[Dataset entries]

====

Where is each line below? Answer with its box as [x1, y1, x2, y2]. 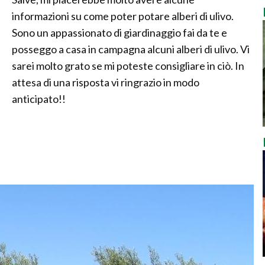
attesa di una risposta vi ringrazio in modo [12, 76, 199, 89]
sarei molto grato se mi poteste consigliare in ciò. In [12, 59, 244, 72]
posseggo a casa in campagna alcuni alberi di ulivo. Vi [12, 43, 250, 56]
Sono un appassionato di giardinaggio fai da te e [12, 26, 227, 39]
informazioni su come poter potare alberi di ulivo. [12, 9, 234, 22]
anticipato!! [12, 92, 66, 105]
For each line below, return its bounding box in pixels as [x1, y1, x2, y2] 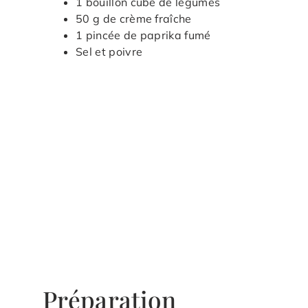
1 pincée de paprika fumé [76, 28, 211, 43]
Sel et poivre [76, 45, 143, 59]
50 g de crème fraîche [76, 12, 192, 26]
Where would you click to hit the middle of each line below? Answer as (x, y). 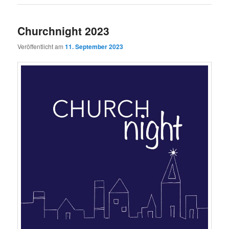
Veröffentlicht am (41, 47)
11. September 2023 (94, 47)
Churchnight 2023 (64, 30)

====

▸ **What the exercise asks**
Write out each line above with the word "alberi".

▸ **Response**
posseggo a casa in campagna alcuni alberi di ulivo. Vi [12, 43, 250, 56]
informazioni su come poter potare alberi di ulivo. [12, 9, 234, 22]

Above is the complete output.